EXERCISE
Find the line with "to have the skin" in the entries below, then output every line from it down to the line with "CRAA’s D1AA National", exactly and with no pictures.

-- INPUT MATERIAL follows --

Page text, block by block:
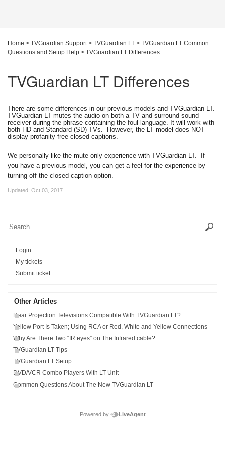
Home > TVGuardian Support > TVGuardian LT > TVGuardian LT Common
Questions and Setup Help > TVGuardian LT Differences
TVGuardian LT Differences
There are some differences in our previous models and TVGuardian LT.
TVGuardian LT mutes the audio on both a TV and surround sound
receiver during the phrase containing the foul language. It will work with
both HD and Standard (SD) TVs.  However, the LT model does NOT
display profanity-free closed captions.
We personally like the mute only experience with TVGuardian LT.  If
you have a previous model, you can get a feel for the experience by
turning off the closed caption option.
Updated: Oct 03, 2017
Login
My tickets
Submit ticket
Other Articles
Rear Projection Televisions Compatible With TVGuardian LT?
Yellow Port Is Taken; Using RCA or Red, White and Yellow Connections
Why Are There Two “IR eyes” on The Infrared cable?
TVGuardian LT Tips
TVGuardian LT Setup
DVD/VCR Combo Players With LT Unit
Common Questions About The New TVGuardian LT
Powered by LiveAgent
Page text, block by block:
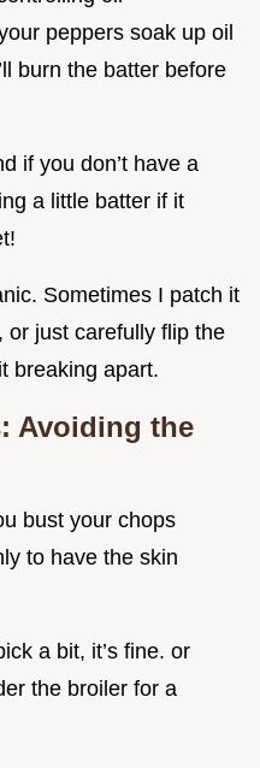
peppers soak up oil
burn the batter before
if you don’t have a
a little batter if it
Sometimes I patch it
or just carefully flip the
breaking apart.
Avoiding the
bust your chops
to have the skin
a bit, it’s fine. or
the broiler for a
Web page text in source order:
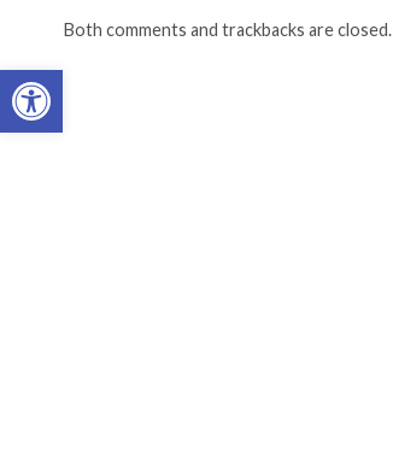
Open toolbar
Both comments and trackbacks are closed.
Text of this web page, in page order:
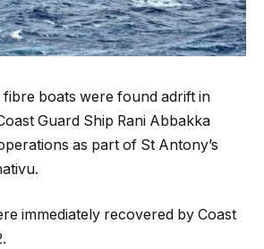
fibre boats were found adrift in
Guard Ship Rani Abbakka
as part of St Antony’s
immediately recovered by Coast
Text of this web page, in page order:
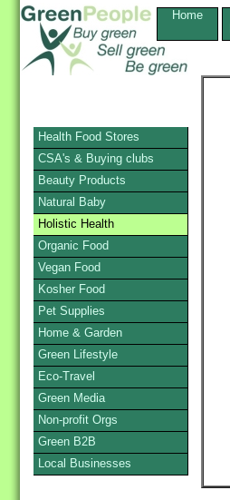
Home
Health Food Stores
CSA's & Buying clubs
Beauty Products
Natural Baby
Holistic Health
Organic Food
Vegan Food
Kosher Food
Pet Supplies
Home & Garden
Green Lifestyle
Eco-Travel
Green Media
Non-profit Orgs
Green B2B
Local Businesses
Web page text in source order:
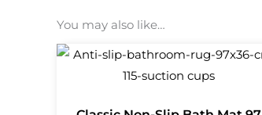
You may also like…
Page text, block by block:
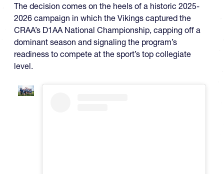
The decision comes on the heels of a historic 2025-
2026 campaign in which the Vikings captured the
CRAA’s D1AA National Championship, capping off a
dominant season and signaling the program’s
readiness to compete at the sport’s top collegiate
level.
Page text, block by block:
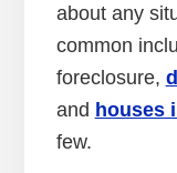
about any
common
foreclosure,
and houses
few.

-- INPUT MATERIAL concluded --

EXERCISE RESPONSE
to have the skin
a bit, it’s fine. or
the broiler for a
Web page text in source order:
Open toolbar
Both comments and trackbacks are closed.
Text of this web page, in page order:
fibre boats were found adrift in
Guard Ship Rani Abbakka
as part of St Antony’s
immediately recovered by Coast
Text of this web page, in page order:
Home
Health Food Stores
CSA's & Buying clubs
Beauty Products
Natural Baby
Holistic Health
Organic Food
Vegan Food
Kosher Food
Pet Supplies
Home & Garden
Green Lifestyle
Eco-Travel
Green Media
Non-profit Orgs
Green B2B
Local Businesses
Web page text in source order:
You may also like…
Page text, block by block:
The decision comes on the heels of a historic 2025-
2026 campaign in which the Vikings captured the
CRAA’s D1AA National Championship, capping off a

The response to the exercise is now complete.